== Input records ==

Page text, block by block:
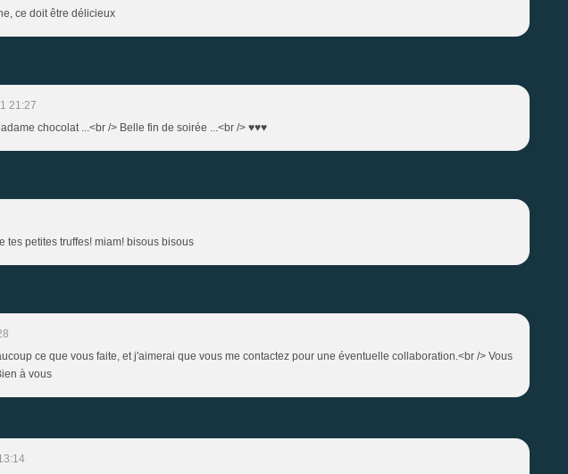
ce doit être délicieux
21:27
chocolat ...<br /> Belle fin de soirée ...<br /> ♥♥♥
tes petites truffes! miam! bisous bisous
ce que vous faite, et j'aimerai que vous me contactez pour une éventuelle collaboration.<br /> Vous
à vous
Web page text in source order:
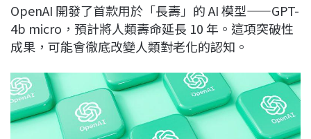
b
o
o
a
d
s
e
d
I
L
i
n
OpenAI 開發了首款用於「長壽」的 AI 模型——GPT-
4b micro，預計將人類壽命延長 10 年。這項突破性
成果，可能會徹底改變人類對老化的認知。
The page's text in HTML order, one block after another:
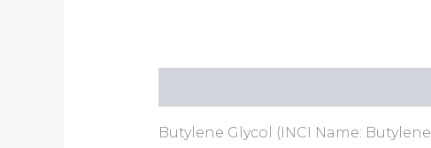
Butylene Glycol (INCI Name:
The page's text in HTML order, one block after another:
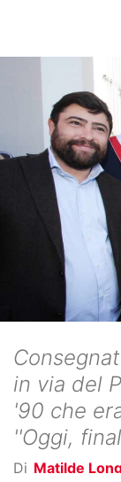
in via del
'90 che
''Oggi,
Di Matilde
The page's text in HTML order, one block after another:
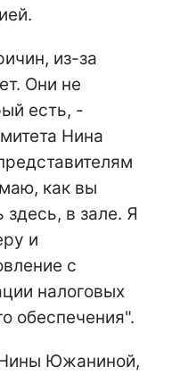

===

-- Instructions for the task --
Exactly retype each record above, dropping images.

-- Answer --
Page text, block by block:
ce doit être délicieux
21:27
chocolat ...<br /> Belle fin de soirée ...<br /> ♥♥♥
tes petites truffes! miam! bisous bisous
ce que vous faite, et j'aimerai que vous me contactez pour une éventuelle collaboration.<br /> Vous
à vous
Web page text in source order:
b
o
o
a
d
s
e
d
I
L
i
n
OpenAI 開發了首款用於「長壽」的 AI 模型——GPT-
4b micro，預計將人類壽命延長 10 年。這項突破性
成果，可能會徹底改變人類對老化的認知。
The page's text in HTML order, one block after another:
Butylene Glycol (INCI Name:
The page's text in HTML order, one block after another:
in via del
'90 che
''Oggi,
Di Matilde
The page's text in HTML order, one block after another:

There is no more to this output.